A grandeza de Pedro manifesta-se justamente na sua capacidade de deixar-se transformar por aquilo que Jesus lhe ensina. Depois de compreender que o Messias não veio para conquistar pelo poder, mas para entregar a própria vida, o apóstolo permanecerá fiel a Cristo até o fim, inclusive no martírio. A sua trajetória mostra que a fé não significa ter todas as respostas imediatamente, mas confiar o suficiente para continuar caminhando quando ainda não compreendemos tudo. Como Pedro, somos convidados.

"Efetivamente, também para nós nem sempre é fácil compreender e aceitar os caminhos de Deus, especialmente quando estão muito distantes dos nossos". A reação de Pedro diante da revelação de Jesus de sua Páscoa imininente, inspirou a reflexão de Leão XIV antes de rezar o Angelus diante da multidão aglomerada na Praça da Liberdade, diante do Palácio Apostólico, em Castel Gandolfo.

O Evangelho proposto pela liturgia neste XXII Domingo do Tempo Comum - começou explicando o Papa aos presentes - apresenta Jesus anunciando a seus discípulos que "deverá ir a Jerusalém, sofrer, ser morto e, ao terceiro dia, ressuscitar". Uma revelação, que " está muito distante da imagem de um Messias triunfante e poderoso que os discípulos esperavam"

Pedro, que pouco antes havia proclamado sua fé em Jesus como «o Messias, o Filho de Deus vivo», reage com espanto e repreende o Mestre: «Deus te livre, Senhor! Isso nunca te há de acontecer!». Sua atitude nasce de um amor sincero, mas também revela a dificuldade de aceitar um caminho de salvação diferente daquele que imaginava.

A reação de Pedro - recorda o Papa - toca uma realidade profundamente humana e presente também na experiência de fé de cada pessoa:

Efetivamente, também para nós nem sempre é fácil compreender e aceitar os caminhos de Deus, especialmente quando estão muito distantes dos nossos. Nessa altura, surge a tentação de pensar, contra toda a lógica da fé, que é o Senhor quem está errado, ou pior ainda, que não nos ouve ou que não se interessa por nós.

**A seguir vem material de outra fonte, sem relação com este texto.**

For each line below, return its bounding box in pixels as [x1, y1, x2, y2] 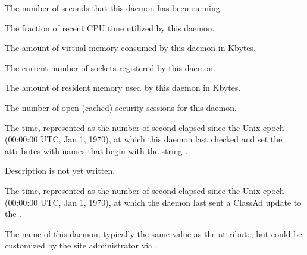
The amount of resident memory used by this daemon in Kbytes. [5, 81, 241, 94]
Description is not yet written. [5, 164, 115, 177]
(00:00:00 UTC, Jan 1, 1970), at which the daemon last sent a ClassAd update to [5, 196, 302, 208]
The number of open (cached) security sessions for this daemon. [5, 101, 237, 113]
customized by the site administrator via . [5, 239, 158, 251]
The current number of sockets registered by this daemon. [5, 61, 215, 74]
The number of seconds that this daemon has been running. [5, 2, 223, 14]
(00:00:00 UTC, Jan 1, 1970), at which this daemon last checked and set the [5, 133, 283, 145]
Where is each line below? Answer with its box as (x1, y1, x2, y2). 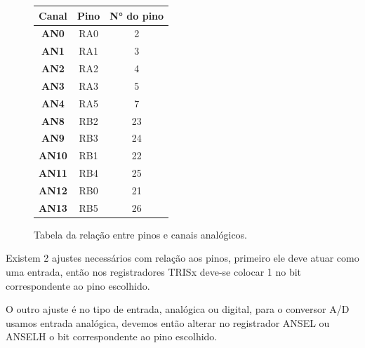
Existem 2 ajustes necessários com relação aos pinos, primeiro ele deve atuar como (6, 250, 359, 265)
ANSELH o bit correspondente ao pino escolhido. (6, 329, 218, 344)
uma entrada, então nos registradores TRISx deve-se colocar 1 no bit (6, 265, 302, 279)
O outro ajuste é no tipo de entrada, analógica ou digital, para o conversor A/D (6, 302, 350, 316)
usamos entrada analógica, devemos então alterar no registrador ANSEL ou (6, 315, 330, 330)
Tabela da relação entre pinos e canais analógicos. (34, 227, 248, 241)
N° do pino (109, 8, 164, 22)
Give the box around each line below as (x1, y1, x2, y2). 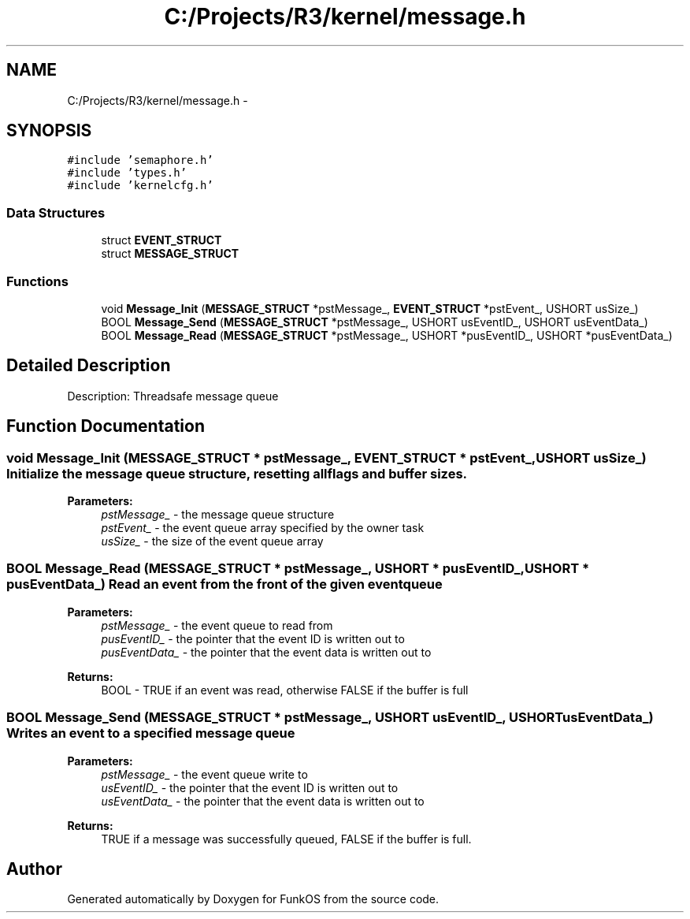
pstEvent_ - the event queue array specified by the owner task (101, 521, 425, 534)
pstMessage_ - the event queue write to (101, 767, 308, 781)
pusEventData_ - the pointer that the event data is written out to (101, 645, 432, 659)
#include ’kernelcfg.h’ (67, 179, 213, 192)
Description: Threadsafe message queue (67, 389, 279, 403)
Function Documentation (6, 416, 205, 437)
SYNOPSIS (6, 121, 92, 141)
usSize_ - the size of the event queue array (101, 534, 324, 548)
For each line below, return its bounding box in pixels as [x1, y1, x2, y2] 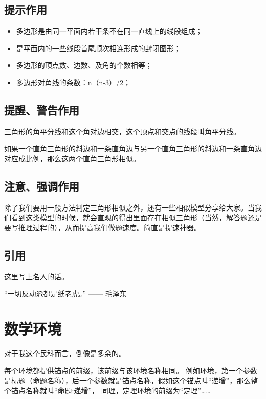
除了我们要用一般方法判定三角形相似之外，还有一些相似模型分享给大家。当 [4, 202, 255, 213]
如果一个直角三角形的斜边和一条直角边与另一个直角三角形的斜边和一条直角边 [4, 143, 262, 154]
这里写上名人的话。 [4, 271, 69, 281]
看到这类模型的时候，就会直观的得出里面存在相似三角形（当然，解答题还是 [11, 212, 262, 223]
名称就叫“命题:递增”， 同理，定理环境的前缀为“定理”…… [25, 385, 211, 395]
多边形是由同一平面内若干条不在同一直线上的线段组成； [16, 26, 203, 36]
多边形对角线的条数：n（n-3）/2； [16, 77, 131, 87]
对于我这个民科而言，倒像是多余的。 [4, 348, 126, 359]
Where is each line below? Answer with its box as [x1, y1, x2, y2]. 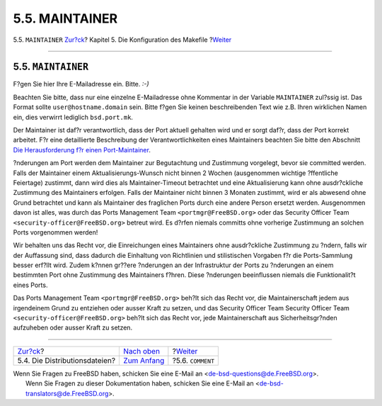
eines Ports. [13, 281, 48, 289]
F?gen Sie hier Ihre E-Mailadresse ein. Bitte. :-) [13, 80, 149, 89]
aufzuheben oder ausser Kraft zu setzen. [13, 323, 133, 332]
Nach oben [123, 346, 161, 356]
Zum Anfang [123, 355, 165, 365]
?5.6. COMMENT [172, 355, 215, 365]
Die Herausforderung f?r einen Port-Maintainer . [13, 145, 151, 154]
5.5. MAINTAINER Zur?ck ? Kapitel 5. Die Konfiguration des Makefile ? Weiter [13, 35, 232, 44]
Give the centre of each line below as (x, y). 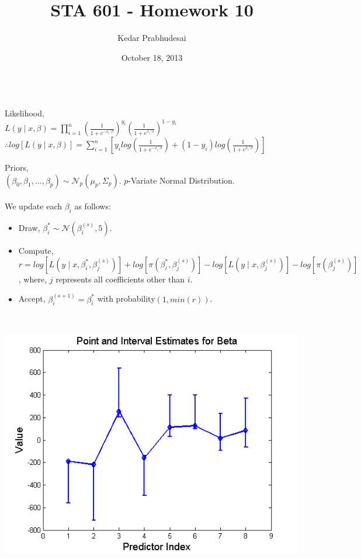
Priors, (17, 167)
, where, (33, 279)
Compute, (36, 250)
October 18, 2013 (152, 57)
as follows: (93, 206)
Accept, (32, 299)
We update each (33, 206)
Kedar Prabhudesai (152, 38)
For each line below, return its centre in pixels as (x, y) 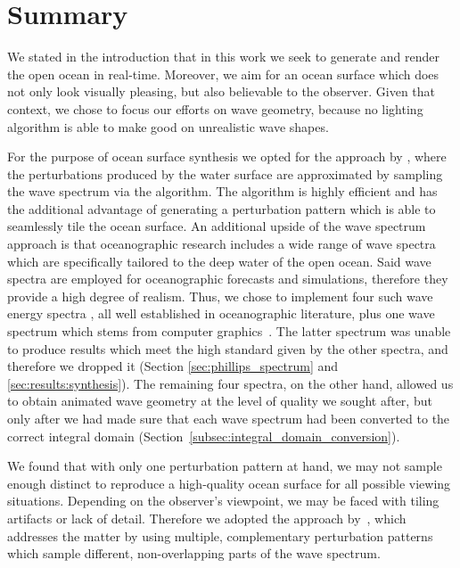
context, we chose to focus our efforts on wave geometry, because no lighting (215, 108)
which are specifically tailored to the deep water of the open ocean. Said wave (219, 261)
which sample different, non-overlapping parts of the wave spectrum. (194, 553)
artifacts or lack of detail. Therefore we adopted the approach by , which (207, 518)
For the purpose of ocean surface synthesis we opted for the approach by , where (227, 156)
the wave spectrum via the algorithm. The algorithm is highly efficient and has (222, 191)
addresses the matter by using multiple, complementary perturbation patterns (220, 535)
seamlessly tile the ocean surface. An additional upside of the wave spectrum (217, 226)
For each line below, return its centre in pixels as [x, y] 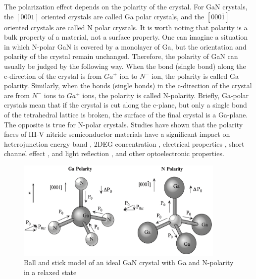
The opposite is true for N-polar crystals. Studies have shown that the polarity [124, 124]
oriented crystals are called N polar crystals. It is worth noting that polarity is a [126, 27]
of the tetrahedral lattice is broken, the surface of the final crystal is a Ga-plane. [126, 114]
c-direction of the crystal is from [53, 76]
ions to [54, 95]
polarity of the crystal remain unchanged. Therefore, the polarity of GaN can [121, 56]
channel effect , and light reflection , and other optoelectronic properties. [114, 153]
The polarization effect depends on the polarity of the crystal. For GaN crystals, [126, 6]

E perante esta incerteza - explica o Santo Padre - Pedro, apesar da sua impulsividade, ensina-nos duas coisas importantes: primeiramente, é necessário manter sempre aberto o diálogo com o Senhor e apresentar-Lhe com confiança aquilo que trazemos no coração, inclusive nossas dúvidas, incompreensões e angústias:

A segunda, porém, é nunca julgar a ação de Deus, mas sim ouvir, com humildade, na oração, o que Ele nos está a revelar por meio da sua ação, mesmo quando isso não corresponde às nossas expectativas.

 Jesus repreende Pedro — «Afasta-te, Satanás!» — e deixa claro que o pensamento do discípulo ainda está preso à lógica humana. Para seguir Cristo, é preciso aceitar uma lógica diferente: negar a si mesmo, tomar a própria cruz e segui-lo. O caminho da salvação não passa pelo poder, pela imposição ou pela vitória segundo os critérios do mundo, mas pelo amor que se entrega, pelo sofrimento assumido com esperança e pela fidelidade à vontade do Pai. E a grandeza do Primeiro dos Apóstolos manifesta-se também na sua capacidade de deixar-se transformar por aquilo que Jesus lhe ensina:

Peçamos ao Senhor, então, que também nós, na nossa vida de fé e na nossa oração, tenhamos a mesma sinceridade de Pedro, ao dizer-Lhe humildemente o que realmente sentimos, mesmo quando o coração está confuso, e, ao mesmo tempo, que saibamos cultivar a sua mesma docilidade, ao aceitar o que Ele nos pede para além das nossas expectativas.

Que Maria nos ajude - foi o pedido de Leão XIV ao concluir - ela que foi obediente aos desígnios de Deus até junto à Cruz do seu Filho Jesus.